Copyright 1998-2025, S. Varshavchik.
This program is distributed under the terms of the GNU General Public
License. See COPYING for additional information.
https://www.courier-mta.org/maildrop/
Starting with version 0.99, it is possible to build binary RPMs directly from the source tarball, so there's no longer a need to provide a separate set of source and binary RPMs. You will need RPM 3.0 or higher in order to build a binary RPM. Execute the following command:
rpm -ta maildrop-3.3.0.tar.bz2
The binary RPM will be built with a customized configuration (userdb,
GDBM, and quota enhancements enabled). Afterwards, simply execute rpm
-i to install it. That's it.
With RPM 4.1 (Red Hat 8.0) use the 'rpmbuild' command instead of rpm: rpmbuild -ta maildrop-3.3.0.tar.bz2
If you would like to change the RPM build options, move
maildrop-3.3.0.tar.gz to your SOURCES
directory, extract the file maildrop.spec, move it to your
SPECS directory, customize it if necessary, then build from the
spec file.
maildrop includes documentation in HTML, as well as traditional man
pages. The HTML versions may also be found at https://www.courier-mta.org/maildrop/maildrop.html.

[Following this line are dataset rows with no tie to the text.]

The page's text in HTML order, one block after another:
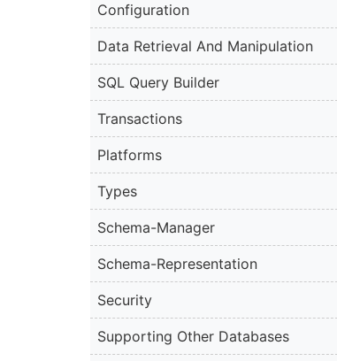
Configuration
Data Retrieval And Manipulation
SQL Query Builder
Transactions
Platforms
Types
Schema-Manager
Schema-Representation
Security
Supporting Other Databases
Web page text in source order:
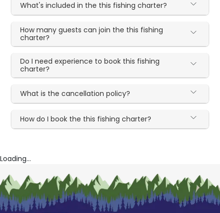
What's included in the this fishing charter?
How many guests can join the this fishing
charter?
Do I need experience to book this fishing
charter?
What is the cancellation policy?
How do I book the this fishing charter?
Loading...
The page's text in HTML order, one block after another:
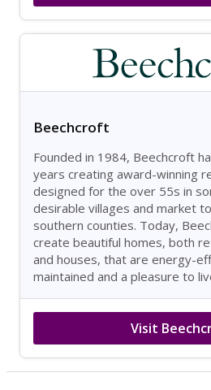
Beechcroft
Founded in 1984, Beechcroft
years creating award-winning
designed for the over 55s in
desirable villages and market
southern counties. Today,
create beautiful homes, both
and houses, that are energy-
maintained and a pleasure to
Visit
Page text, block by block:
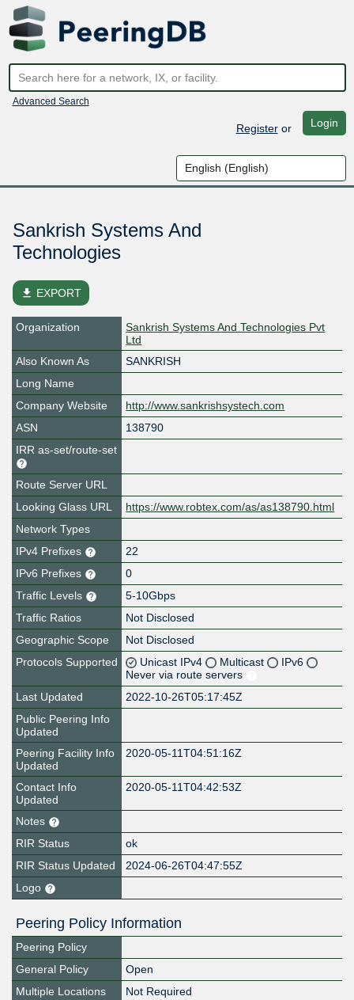
Advanced Search
Registeror Login
Sankrish Systems And
Technologies
file_download EXPORT
Organization
Sankrish Systems And Technologies Pvt
Ltd
Also Known As
SANKRISH
Long Name
Company Website
http://www.sankrishsystech.com
ASN
138790
IRR as-set/route-set
Route Server URL
Looking Glass URL
https://www.robtex.com/as/as138790.html
Network Types
IPv4 Prefixes
22
IPv6 Prefixes
0
Traffic Levels
5-10Gbps
Traffic Ratios
Not Disclosed
Geographic Scope
Not Disclosed
Protocols Supported
Unicast IPv4 Multicast
IPv6
Never via route servers
Last Updated
2022-10-26T05:17:45Z
Public Peering Info
Updated
Peering Facility Info
Updated
2020-05-11T04:51:16Z
Contact Info
Updated
2020-05-11T04:42:53Z
Notes
RIR Status
ok
RIR Status Updated
2024-06-26T04:47:55Z
Logo
Peering Policy Information
Peering Policy
General Policy
Open
Multiple Locations
Not Required

See INSTALL for installation
information. If you are using an RPM-based Linux distribution, you can
install build a binary RPM directly from the source code.

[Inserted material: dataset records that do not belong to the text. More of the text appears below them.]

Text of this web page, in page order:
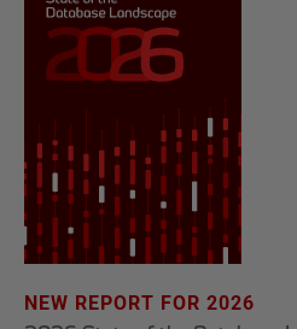
NEW REPORT FOR 2026
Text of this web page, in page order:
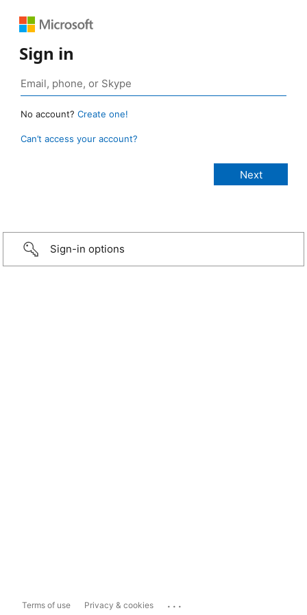
Sign in
No account? Create one!
Can’t access your account?
Sign-in options
Terms of use Privacy & cookies ...
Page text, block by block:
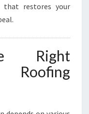
that restores your
Right
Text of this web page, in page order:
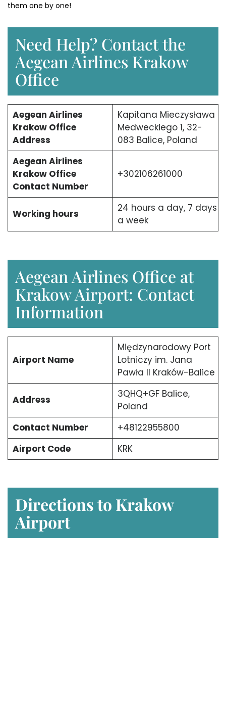
them one by one!
Need Help? Contact the
Aegean Airlines Krakow
Office
Aegean Airlines
Krakow Office
Address
Kapitana Mieczysława
Medweckiego 1, 32-
083 Balice, Poland
Aegean Airlines
Krakow Office
Contact Number
+302106261000
Working hours
24 hours a day, 7 days
a week
Aegean Airlines Office at
Krakow Airport: Contact
Information
Airport Name
Międzynarodowy Port
Lotniczy im. Jana
Pawła II Kraków-Balice
Address
3QHQ+GF Balice,
Poland
Contact Number
+48122955800
Airport Code
KRK
Directions to Krakow
Airport

Maildrop can be easily used as sendmail's local delivery agent, instead of
procmail. Here is the suggested entry for sendmail.cf, courtesy of Eric J.
Schwertfeger <ejs@bfd.com>:
Mlocal, P=/usr/local/bin/maildrop, F=lsAw5:/|@SPfhn, S=10/30, R=20/40,
T=DNS/RFC822/X-Unix,
A=maildrop -d $uYou may also consider including the D, F,
and M flags as well.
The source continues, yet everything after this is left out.